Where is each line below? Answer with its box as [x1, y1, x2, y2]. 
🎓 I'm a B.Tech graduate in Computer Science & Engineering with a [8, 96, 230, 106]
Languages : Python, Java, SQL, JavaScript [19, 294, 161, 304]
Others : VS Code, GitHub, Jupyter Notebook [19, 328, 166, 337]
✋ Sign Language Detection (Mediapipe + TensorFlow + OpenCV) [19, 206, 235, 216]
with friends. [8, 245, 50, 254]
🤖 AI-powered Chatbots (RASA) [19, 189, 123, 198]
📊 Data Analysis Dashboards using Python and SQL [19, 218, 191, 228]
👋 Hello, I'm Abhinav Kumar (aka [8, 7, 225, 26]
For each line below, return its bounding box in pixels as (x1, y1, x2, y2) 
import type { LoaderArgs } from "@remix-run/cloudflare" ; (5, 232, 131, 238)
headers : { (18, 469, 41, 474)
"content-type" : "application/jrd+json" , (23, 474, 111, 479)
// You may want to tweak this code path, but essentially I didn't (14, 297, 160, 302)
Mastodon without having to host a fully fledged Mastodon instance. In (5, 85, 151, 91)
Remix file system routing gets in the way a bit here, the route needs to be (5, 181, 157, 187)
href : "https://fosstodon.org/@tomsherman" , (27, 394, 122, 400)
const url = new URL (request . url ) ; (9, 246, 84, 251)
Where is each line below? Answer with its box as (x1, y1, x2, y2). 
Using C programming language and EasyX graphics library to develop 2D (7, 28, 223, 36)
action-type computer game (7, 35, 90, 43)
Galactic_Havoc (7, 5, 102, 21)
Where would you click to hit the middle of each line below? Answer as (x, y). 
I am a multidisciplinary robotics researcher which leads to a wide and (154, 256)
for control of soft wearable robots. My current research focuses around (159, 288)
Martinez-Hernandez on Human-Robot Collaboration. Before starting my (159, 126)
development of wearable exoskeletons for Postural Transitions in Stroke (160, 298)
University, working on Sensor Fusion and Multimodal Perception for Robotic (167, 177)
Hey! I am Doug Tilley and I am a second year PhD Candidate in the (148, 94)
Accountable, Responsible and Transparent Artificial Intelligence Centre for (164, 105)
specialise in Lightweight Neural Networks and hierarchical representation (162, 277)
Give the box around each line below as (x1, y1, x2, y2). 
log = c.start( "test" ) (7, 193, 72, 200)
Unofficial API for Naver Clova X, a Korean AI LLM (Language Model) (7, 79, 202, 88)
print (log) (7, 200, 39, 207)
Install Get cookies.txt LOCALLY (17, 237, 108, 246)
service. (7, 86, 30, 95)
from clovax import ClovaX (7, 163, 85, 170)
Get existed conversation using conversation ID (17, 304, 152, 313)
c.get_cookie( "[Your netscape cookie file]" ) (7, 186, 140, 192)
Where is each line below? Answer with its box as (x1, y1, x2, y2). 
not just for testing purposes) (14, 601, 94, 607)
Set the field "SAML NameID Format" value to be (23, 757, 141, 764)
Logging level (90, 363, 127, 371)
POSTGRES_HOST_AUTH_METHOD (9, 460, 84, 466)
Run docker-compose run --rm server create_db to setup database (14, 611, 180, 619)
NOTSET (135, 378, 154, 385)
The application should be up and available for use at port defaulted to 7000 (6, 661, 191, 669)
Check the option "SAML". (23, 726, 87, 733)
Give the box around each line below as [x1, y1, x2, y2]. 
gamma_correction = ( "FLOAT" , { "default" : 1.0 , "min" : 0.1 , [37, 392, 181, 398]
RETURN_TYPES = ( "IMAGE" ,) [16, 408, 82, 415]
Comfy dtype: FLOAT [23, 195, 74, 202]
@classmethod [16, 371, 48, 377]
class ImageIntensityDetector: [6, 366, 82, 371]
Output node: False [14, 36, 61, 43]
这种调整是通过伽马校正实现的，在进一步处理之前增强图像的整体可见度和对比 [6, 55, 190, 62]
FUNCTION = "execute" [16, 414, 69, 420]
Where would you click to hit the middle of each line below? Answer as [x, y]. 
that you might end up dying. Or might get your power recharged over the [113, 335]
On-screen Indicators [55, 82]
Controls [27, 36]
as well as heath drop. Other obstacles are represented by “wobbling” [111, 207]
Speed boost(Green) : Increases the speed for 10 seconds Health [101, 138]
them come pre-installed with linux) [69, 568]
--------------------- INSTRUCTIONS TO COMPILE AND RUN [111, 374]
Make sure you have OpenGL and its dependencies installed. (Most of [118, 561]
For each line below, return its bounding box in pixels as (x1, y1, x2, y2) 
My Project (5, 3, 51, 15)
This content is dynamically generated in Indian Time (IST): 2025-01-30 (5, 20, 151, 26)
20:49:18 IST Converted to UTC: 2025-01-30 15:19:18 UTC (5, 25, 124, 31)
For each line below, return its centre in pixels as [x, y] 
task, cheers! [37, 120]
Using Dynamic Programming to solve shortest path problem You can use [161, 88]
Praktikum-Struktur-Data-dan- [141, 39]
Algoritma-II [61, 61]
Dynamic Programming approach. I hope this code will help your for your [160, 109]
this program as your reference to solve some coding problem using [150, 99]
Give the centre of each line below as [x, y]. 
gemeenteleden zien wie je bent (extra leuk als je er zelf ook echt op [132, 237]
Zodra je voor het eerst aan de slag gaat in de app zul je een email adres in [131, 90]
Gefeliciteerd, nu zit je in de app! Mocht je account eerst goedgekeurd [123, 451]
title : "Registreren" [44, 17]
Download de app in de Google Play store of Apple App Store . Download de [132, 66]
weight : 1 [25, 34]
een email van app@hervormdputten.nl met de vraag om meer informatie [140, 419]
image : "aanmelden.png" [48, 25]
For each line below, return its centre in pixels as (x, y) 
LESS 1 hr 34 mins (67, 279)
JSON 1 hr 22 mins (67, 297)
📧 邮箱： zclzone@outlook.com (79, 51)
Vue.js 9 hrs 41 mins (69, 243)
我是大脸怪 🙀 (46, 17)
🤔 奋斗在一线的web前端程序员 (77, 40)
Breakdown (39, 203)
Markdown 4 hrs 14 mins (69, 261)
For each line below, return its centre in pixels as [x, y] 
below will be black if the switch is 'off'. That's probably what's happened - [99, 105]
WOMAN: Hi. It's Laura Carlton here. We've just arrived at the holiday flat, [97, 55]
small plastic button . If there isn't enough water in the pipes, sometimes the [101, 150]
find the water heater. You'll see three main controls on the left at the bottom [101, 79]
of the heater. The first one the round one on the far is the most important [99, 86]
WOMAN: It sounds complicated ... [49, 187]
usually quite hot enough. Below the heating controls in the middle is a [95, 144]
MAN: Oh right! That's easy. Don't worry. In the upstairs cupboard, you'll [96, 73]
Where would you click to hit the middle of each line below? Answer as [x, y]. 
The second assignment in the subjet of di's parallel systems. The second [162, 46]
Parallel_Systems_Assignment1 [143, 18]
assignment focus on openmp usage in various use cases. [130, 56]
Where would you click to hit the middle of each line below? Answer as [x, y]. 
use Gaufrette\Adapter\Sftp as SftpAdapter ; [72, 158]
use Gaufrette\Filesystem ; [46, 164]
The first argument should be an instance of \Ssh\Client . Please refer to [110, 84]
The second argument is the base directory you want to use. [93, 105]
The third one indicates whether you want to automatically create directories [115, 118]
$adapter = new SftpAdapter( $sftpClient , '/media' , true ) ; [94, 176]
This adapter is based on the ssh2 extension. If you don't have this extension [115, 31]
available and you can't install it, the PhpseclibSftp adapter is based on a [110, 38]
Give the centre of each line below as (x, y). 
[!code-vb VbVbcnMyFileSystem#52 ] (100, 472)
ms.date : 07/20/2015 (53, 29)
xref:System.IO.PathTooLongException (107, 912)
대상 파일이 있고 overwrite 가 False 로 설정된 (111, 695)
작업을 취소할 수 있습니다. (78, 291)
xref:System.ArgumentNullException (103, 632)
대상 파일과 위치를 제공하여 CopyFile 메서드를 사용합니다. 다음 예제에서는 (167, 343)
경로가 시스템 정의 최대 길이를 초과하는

━━━━━━━━━━━━━━━━

**What is required**
The answer must be every line of the listing that holds the word "available".

**Result**
The application should be up and available for use at port defaulted to 7000 (6, 661, 191, 669)
available and you can't install it, the PhpseclibSftp adapter is based on a [110, 38]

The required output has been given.